What you should do:
When you reach a picture, pass over it; otherwise repeat the listing word for word.

Provided material:
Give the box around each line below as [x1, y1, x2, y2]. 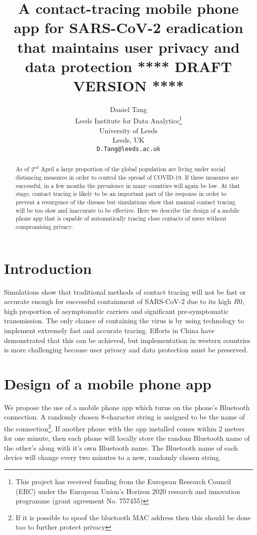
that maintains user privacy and [17, 37, 240, 57]
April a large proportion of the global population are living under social [41, 165, 225, 173]
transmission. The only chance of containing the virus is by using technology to [4, 315, 244, 326]
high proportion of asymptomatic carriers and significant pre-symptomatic [4, 306, 229, 316]
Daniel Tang [110, 104, 147, 114]
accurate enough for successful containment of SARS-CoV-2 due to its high [4, 296, 231, 306]
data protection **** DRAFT [25, 56, 232, 76]
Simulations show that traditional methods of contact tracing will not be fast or [4, 286, 246, 297]
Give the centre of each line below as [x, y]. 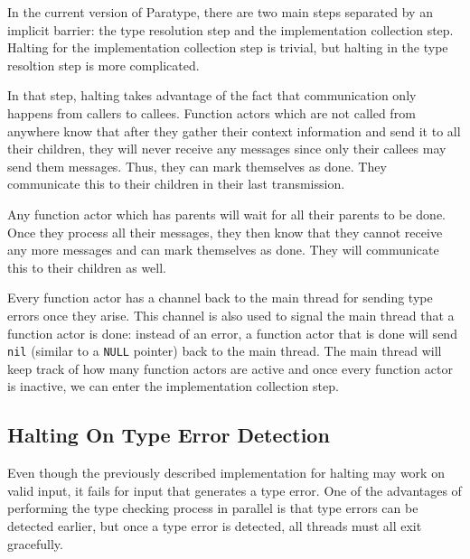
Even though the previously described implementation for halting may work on [226, 473]
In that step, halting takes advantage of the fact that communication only [212, 95]
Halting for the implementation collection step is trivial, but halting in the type [228, 47]
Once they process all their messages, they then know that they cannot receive [225, 232]
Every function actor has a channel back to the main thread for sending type [220, 298]
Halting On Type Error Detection [169, 435]
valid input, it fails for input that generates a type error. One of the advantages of [235, 490]
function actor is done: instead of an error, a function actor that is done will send [232, 333]
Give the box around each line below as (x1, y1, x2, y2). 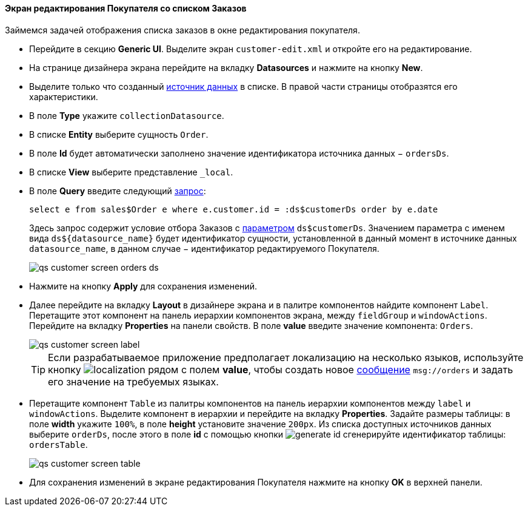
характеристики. (29, 91, 98, 102)
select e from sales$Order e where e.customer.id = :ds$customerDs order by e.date (29, 204, 438, 214)
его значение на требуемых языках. (48, 375, 219, 388)
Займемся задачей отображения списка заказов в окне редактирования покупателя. (5, 24, 360, 35)
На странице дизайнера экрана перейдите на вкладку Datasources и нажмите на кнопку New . (29, 62, 423, 73)
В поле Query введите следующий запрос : (29, 185, 206, 196)
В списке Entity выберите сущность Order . (29, 129, 209, 140)
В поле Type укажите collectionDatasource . (29, 110, 224, 121)

Worked solution:
Give the box around each line below as [x1, y1, x2, y2]. 
that maintains user privacy and [17, 37, 240, 57]
April a large proportion of the global population are living under social [41, 165, 225, 173]
transmission. The only chance of containing the virus is by using technology to [4, 315, 244, 326]
high proportion of asymptomatic carriers and significant pre-symptomatic [4, 306, 229, 316]
Daniel Tang [110, 104, 147, 114]
accurate enough for successful containment of SARS-CoV-2 due to its high [4, 296, 231, 306]
data protection **** DRAFT [25, 56, 232, 76]
Simulations show that traditional methods of contact tracing will not be fast or [4, 286, 246, 297]
Give the centre of each line below as [x, y]. 
Even though the previously described implementation for halting may work on [226, 473]
In that step, halting takes advantage of the fact that communication only [212, 95]
Halting for the implementation collection step is trivial, but halting in the type [228, 47]
Once they process all their messages, they then know that they cannot receive [225, 232]
Every function actor has a channel back to the main thread for sending type [220, 298]
Halting On Type Error Detection [169, 435]
valid input, it fails for input that generates a type error. One of the advantages of [235, 490]
function actor is done: instead of an error, a function actor that is done will send [232, 333]
Give the box around each line below as (x1, y1, x2, y2). 
характеристики. (29, 91, 98, 102)
select e from sales$Order e where e.customer.id = :ds$customerDs order by e.date (29, 204, 438, 214)
его значение на требуемых языках. (48, 375, 219, 388)
Займемся задачей отображения списка заказов в окне редактирования покупателя. (5, 24, 360, 35)
На странице дизайнера экрана перейдите на вкладку Datasources и нажмите на кнопку New . (29, 62, 423, 73)
В поле Query введите следующий запрос : (29, 185, 206, 196)
В списке Entity выберите сущность Order . (29, 129, 209, 140)
В поле Type укажите collectionDatasource . (29, 110, 224, 121)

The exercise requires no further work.